===== RECORDS FOR THIS TASK

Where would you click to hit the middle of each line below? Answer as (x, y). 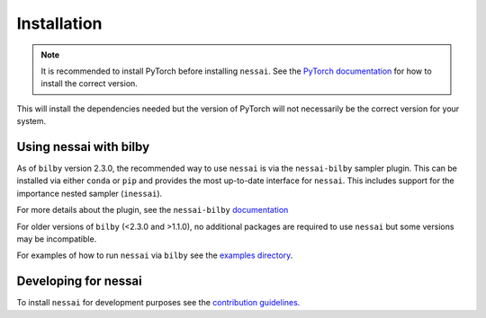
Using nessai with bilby (83, 147)
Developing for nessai (80, 282)
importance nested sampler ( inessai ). (90, 193)
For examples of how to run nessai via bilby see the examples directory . (155, 255)
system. (31, 121)
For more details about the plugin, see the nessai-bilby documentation (153, 210)
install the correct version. (90, 84)
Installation (59, 23)
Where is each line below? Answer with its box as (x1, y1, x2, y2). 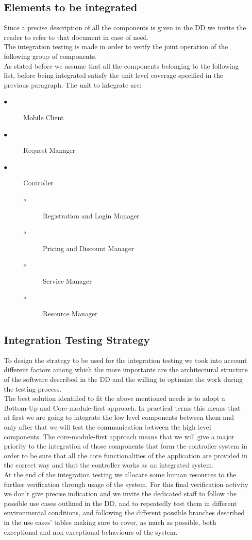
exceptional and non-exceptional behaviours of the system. (4, 526, 178, 537)
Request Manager (23, 145, 75, 155)
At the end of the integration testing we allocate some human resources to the (4, 469, 236, 479)
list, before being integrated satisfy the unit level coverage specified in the (4, 70, 223, 80)
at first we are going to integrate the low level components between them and (4, 412, 234, 422)
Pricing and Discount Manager (43, 243, 134, 253)
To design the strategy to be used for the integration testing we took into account (4, 355, 247, 365)
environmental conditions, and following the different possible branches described (4, 507, 245, 518)
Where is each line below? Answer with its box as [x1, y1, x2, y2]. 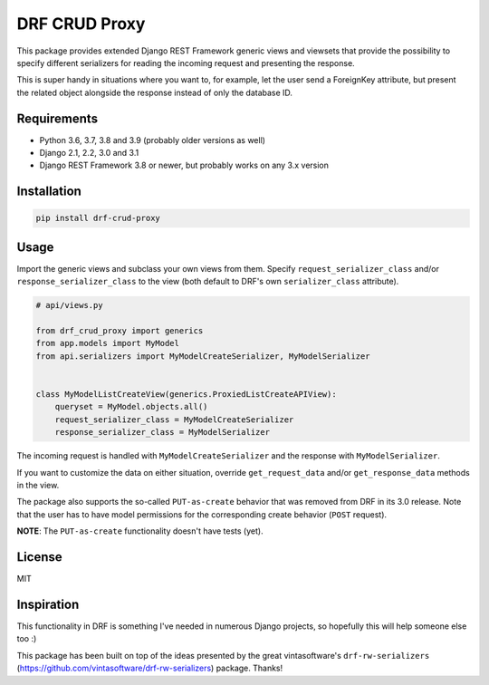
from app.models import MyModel [35, 338, 180, 349]
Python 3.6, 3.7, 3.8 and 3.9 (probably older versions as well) [39, 134, 266, 145]
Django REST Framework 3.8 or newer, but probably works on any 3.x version [39, 159, 330, 171]
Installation [16, 184, 81, 199]
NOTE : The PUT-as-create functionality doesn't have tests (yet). [16, 526, 264, 536]
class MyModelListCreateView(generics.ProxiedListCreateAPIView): [35, 390, 337, 400]
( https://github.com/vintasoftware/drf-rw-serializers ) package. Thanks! [16, 662, 283, 674]
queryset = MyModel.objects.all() [54, 401, 208, 412]
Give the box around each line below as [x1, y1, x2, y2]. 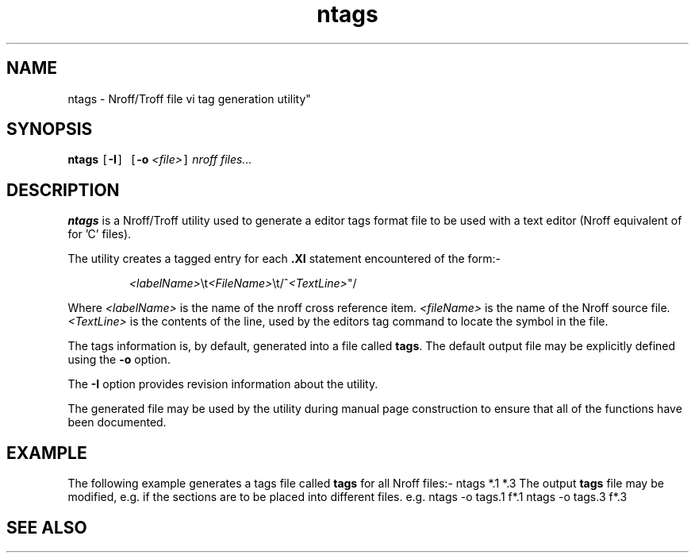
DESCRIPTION [6, 179, 120, 200]
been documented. [67, 415, 167, 430]
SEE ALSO [6, 517, 87, 538]
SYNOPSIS [6, 119, 93, 140]
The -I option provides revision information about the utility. [67, 377, 378, 391]
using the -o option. [67, 353, 171, 367]
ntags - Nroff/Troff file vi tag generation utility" [67, 91, 311, 106]
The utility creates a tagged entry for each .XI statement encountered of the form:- [67, 252, 501, 266]
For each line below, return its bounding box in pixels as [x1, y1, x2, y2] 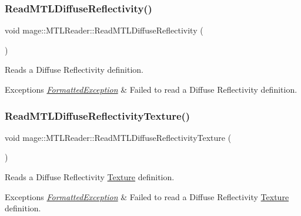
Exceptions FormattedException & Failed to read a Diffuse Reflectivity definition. [5, 83, 297, 95]
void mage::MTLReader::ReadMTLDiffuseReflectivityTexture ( [5, 131, 232, 143]
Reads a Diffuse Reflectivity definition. [5, 63, 144, 76]
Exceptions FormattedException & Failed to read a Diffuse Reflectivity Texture [5, 190, 289, 203]
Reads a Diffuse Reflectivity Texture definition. [5, 171, 175, 183]
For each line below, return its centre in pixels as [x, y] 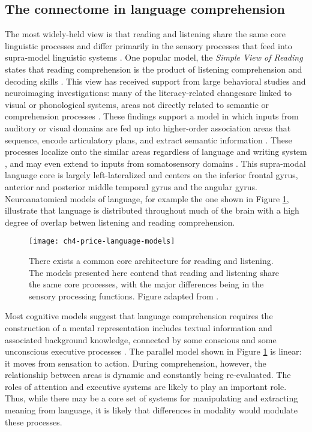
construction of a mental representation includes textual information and [139, 327]
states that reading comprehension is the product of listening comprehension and [154, 69]
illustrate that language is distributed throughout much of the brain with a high [152, 210]
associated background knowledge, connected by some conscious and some [141, 339]
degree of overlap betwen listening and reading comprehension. [120, 222]
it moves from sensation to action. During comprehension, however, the [136, 363]
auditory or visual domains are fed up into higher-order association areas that [148, 127]
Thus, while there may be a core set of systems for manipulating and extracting [151, 398]
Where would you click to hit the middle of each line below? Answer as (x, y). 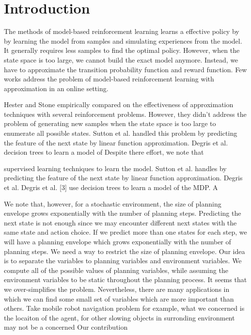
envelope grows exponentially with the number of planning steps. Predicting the (123, 213)
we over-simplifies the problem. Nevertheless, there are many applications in (117, 289)
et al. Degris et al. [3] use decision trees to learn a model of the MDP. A (111, 187)
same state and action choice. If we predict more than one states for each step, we (125, 232)
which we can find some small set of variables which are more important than (119, 298)
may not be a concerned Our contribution (66, 327)
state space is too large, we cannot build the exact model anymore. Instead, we (121, 59)
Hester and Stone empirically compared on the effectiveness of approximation (119, 104)
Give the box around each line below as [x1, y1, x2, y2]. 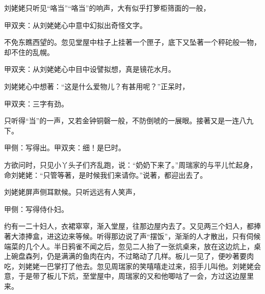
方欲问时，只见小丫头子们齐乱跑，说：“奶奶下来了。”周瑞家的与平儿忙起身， [4, 159, 257, 170]
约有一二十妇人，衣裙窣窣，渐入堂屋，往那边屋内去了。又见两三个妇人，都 [4, 221, 254, 231]
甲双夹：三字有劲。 [4, 98, 68, 109]
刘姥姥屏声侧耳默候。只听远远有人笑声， [4, 186, 140, 197]
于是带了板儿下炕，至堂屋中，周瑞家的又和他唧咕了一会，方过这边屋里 [18, 271, 254, 281]
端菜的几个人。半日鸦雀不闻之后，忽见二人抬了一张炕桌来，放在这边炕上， [4, 240, 254, 251]
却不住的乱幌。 [4, 46, 54, 57]
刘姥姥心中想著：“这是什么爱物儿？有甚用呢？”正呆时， [4, 81, 190, 91]
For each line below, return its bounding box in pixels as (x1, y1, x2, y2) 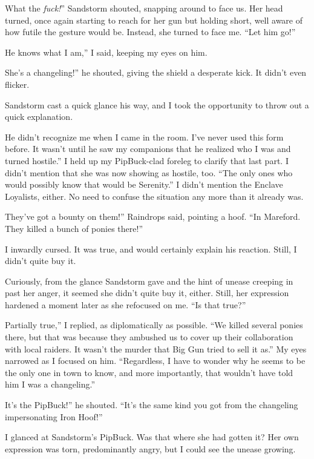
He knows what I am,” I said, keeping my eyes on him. (5, 45, 208, 58)
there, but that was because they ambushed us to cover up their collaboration (5, 331, 293, 343)
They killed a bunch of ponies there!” (5, 222, 143, 234)
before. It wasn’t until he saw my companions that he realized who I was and (5, 142, 291, 155)
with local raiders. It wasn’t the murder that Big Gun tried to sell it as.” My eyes (5, 342, 307, 355)
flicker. (5, 78, 30, 90)
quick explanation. (5, 110, 73, 123)
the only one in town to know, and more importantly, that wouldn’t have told (5, 366, 293, 378)
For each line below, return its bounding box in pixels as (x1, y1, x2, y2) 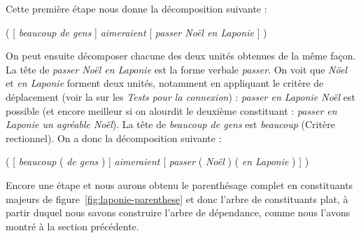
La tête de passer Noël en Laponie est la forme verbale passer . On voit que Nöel (6, 62, 347, 76)
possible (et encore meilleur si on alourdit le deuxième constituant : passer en (6, 103, 337, 118)
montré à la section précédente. (6, 218, 139, 233)
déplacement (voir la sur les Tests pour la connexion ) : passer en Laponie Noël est (6, 89, 355, 104)
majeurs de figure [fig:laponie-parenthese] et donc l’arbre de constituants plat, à (6, 191, 348, 206)
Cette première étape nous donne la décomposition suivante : (6, 1, 267, 15)
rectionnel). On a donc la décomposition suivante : (6, 130, 222, 145)
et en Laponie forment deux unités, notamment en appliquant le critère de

==========

ASSIGNMENT: Everything from the line with "SEE ALSO [6, 517, 87, 538]" down to the line with "envelope grows exponentially" in the data above should be copied exactly, with both end lines kept and the pictures left out.

WRITTEN ANSWER:
SEE ALSO [6, 517, 87, 538]
SYNOPSIS [6, 119, 93, 140]
The -I option provides revision information about the utility. [67, 377, 378, 391]
using the -o option. [67, 353, 171, 367]
ntags - Nroff/Troff file vi tag generation utility" [67, 91, 311, 106]
The utility creates a tagged entry for each .XI statement encountered of the form:- [67, 252, 501, 266]
For each line below, return its bounding box in pixels as [x1, y1, x2, y2] 
Exceptions FormattedException & Failed to read a Diffuse Reflectivity definition. [5, 83, 297, 95]
void mage::MTLReader::ReadMTLDiffuseReflectivityTexture ( [5, 131, 232, 143]
Reads a Diffuse Reflectivity definition. [5, 63, 144, 76]
Exceptions FormattedException & Failed to read a Diffuse Reflectivity Texture [5, 190, 289, 203]
Reads a Diffuse Reflectivity Texture definition. [5, 171, 175, 183]
For each line below, return its centre in pixels as [x, y] 
construction of a mental representation includes textual information and [139, 327]
states that reading comprehension is the product of listening comprehension and [154, 69]
illustrate that language is distributed throughout much of the brain with a high [152, 210]
associated background knowledge, connected by some conscious and some [141, 339]
degree of overlap betwen listening and reading comprehension. [120, 222]
it moves from sensation to action. During comprehension, however, the [136, 363]
auditory or visual domains are fed up into higher-order association areas that [148, 127]
Thus, while there may be a core set of systems for manipulating and extracting [151, 398]
Where would you click to hit the middle of each line below? Answer as (x, y). 
envelope grows exponentially with the number of planning steps. Predicting the (123, 213)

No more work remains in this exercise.